Time Resolved Ice Formation in Protein Crystals

A combination of solvent nanoconfinement, fast cooling, and fast data collection enables ice-free protein crystallography between 180 and 260 K, even in crystals having large solvent cavities and large bulk-like solvent fractions. The time evolution of diffraction properties was measured for fast-cooled crystals of apoferritin (63% solvent content, 33.9 Å solvent cavities) and of thaumatin (58% solvent content, 12.4 Å solvent cavities) soaked in solutions containing between 0% and 40% w/v glycerol. While ice formation in external solvent occurs rapidly below 260 K, internal solvent is suppressed and occurs stochastically.
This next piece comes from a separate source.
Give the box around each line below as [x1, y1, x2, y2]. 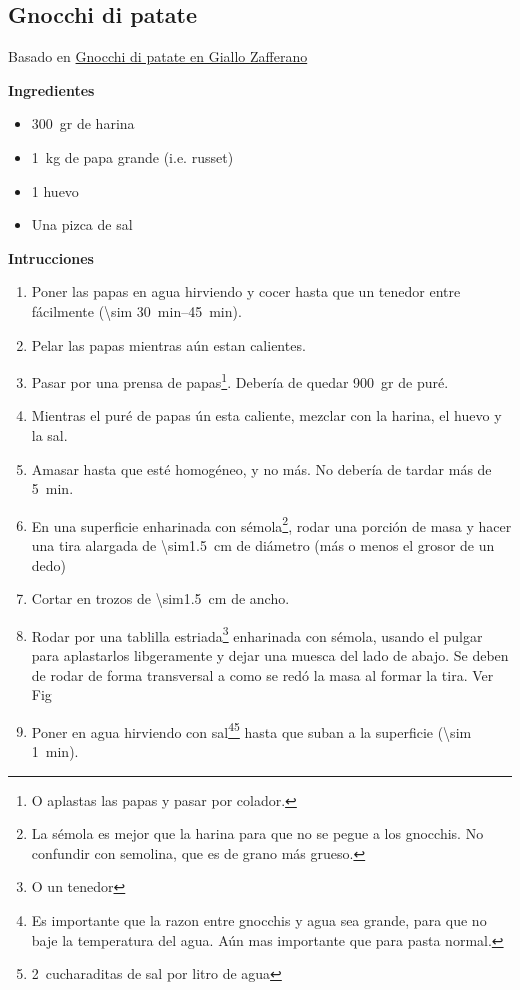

Removing external solvent reliably produces ice-free diffraction at between 180 K and 260 K for at least seconds, sufficient for collection of complete data sets. At 200 to 240 K, crystal mosaicities are much smaller than those obtained at 100 K with lowest mosaicities from cryoprotectant-free crystals. While the internal solvent remains liquid, solvent transport within the crystal and structural relaxations of the protein molecules and of the crystal lattice can occur. These results make variable temperature crystallography viable for protein crystals with large solvent contents, and with weakly bound ligands that may be displaced by cryorpotectants.